Bagration, joven aún, delgado y de mediana estatura, de cara firme e inexpresiva de tipo oriental, apareció detrás del comandante en jefe.

—Tengo el honor de presentarme— repitió con voz bastante alta el príncipe Andréi, tendiendo un sobre.

—¿Ah, de Viena? Muy bien. Después, después…

Kutúzov se dirigió a la salida, seguido de Bagration.

—Bueno, príncipe, adiós— le dijo. —Que Cristo te acompañe. Llevarás mi bendición en esta gran empresa.

Y el rostro de Kutúzov se dulcificó inesperadamente. Los ojos se le llenaron de lágrimas. Con la mano izquierda atrajo a Bagration y con la derecha, en la que se veía un anillo, con gesto ya habitual hizo sobre él la señal de la cruz; después le ofreció la gruesa mejilla, pero Bagration alcanzó a besarlo en el cuello.

—¡Que Cristo te acompañe!— repitió Kutúzov, y se dirigió hacia su coche. —Ven conmigo— dijo a Bolkonski.

—Excelencia, quisiera ser útil aquí, permítame que me quede a las órdenes del príncipe Bagration.

—Sube— mandó Kutúzov. Y notando la vacilación de Bolkonski, añadió: —También yo necesito buenos oficiales.

Subieron al coche.

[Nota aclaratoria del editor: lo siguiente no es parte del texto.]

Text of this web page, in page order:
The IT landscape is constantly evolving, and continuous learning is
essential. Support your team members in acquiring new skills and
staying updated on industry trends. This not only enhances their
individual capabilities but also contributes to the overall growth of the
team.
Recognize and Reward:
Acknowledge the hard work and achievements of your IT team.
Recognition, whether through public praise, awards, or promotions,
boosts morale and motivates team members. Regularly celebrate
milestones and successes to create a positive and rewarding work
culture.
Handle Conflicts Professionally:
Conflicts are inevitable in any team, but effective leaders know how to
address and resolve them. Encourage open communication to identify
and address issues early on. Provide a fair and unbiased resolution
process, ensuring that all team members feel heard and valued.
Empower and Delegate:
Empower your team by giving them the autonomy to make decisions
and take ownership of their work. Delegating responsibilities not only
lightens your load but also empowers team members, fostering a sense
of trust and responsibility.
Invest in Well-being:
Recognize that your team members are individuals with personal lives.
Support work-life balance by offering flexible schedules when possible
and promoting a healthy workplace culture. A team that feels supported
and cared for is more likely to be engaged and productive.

Siguió un silencio de varios minutos.

—Habrá otras muchas acciones— comentó Kutúzov con perspicacia senil, como si adivinara cuanto estaba ocurriendo en el ánimo de Bolkonski. —Si mañana regresa la décima parte de su destacamento, daré gracias a Dios añadió como hablando consigo mismo.

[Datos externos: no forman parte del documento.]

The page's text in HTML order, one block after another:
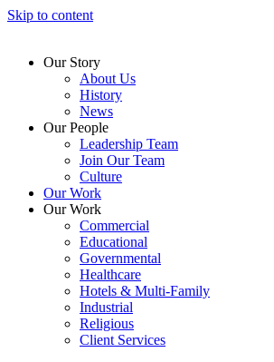
Skip to content
Our Story
About Us
History
News
Our People
Leadership Team
Join Our Team
Culture
Our Work
Our Work
Commercial
Educational
Governmental
Healthcare
Hotels & Multi-Family
Industrial
Religious
Client Services
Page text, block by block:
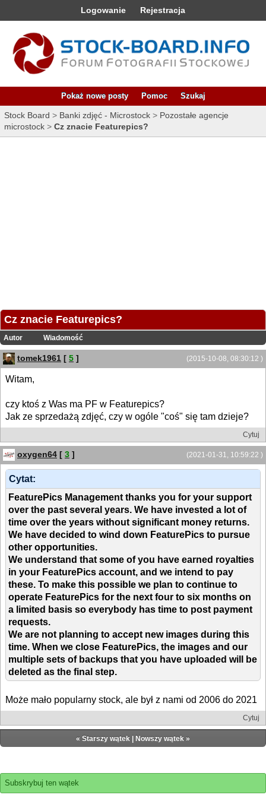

El príncipe Andréi miró a Kutúzov y así, a tan corta distancia, se fijó en los blancos contornos de la cicatriz que el general tenía en la sien, recuerdo de la bala que en Ismail le había atravesado el cráneo, vaciándole un ojo. “Sí, él tenía derecho a hablar tan tranquilamente de la pérdida de esas vidas”, pensó Bolkonski.

—Precisamente por eso le pido que me envíe con esas tropas— dijo.

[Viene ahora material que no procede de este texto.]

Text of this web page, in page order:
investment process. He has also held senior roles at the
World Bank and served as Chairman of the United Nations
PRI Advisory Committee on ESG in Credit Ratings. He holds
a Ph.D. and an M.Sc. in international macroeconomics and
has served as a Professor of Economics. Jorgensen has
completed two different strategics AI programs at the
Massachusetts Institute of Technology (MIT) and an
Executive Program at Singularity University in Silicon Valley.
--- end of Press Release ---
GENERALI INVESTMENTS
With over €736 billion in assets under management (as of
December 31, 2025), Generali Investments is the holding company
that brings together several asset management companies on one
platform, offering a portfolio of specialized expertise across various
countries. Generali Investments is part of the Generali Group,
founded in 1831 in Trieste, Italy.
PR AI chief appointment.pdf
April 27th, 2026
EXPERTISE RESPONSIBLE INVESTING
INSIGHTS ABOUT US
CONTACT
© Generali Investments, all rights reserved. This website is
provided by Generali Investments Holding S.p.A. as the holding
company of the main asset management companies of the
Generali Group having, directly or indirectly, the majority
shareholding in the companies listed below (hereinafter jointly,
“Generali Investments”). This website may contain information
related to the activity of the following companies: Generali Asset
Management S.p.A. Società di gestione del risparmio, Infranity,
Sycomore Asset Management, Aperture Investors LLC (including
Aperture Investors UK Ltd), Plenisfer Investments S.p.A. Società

Kutúzov no respondió. Permanecía pensativo, como olvidado de cuanto dijera poco antes. Cinco minutos después, entre el suave balanceo de los blandos muelles del carruaje, Kutúzov se volvió hacia el príncipe Andréi. En su rostro no quedaba huella alguna de emoción. Pidió con fina ironía detalles de su entrevista con el Emperador, de cuanto se decía en la Corte sobre la acción de Krems y se interesó por alguna común amistad femenina.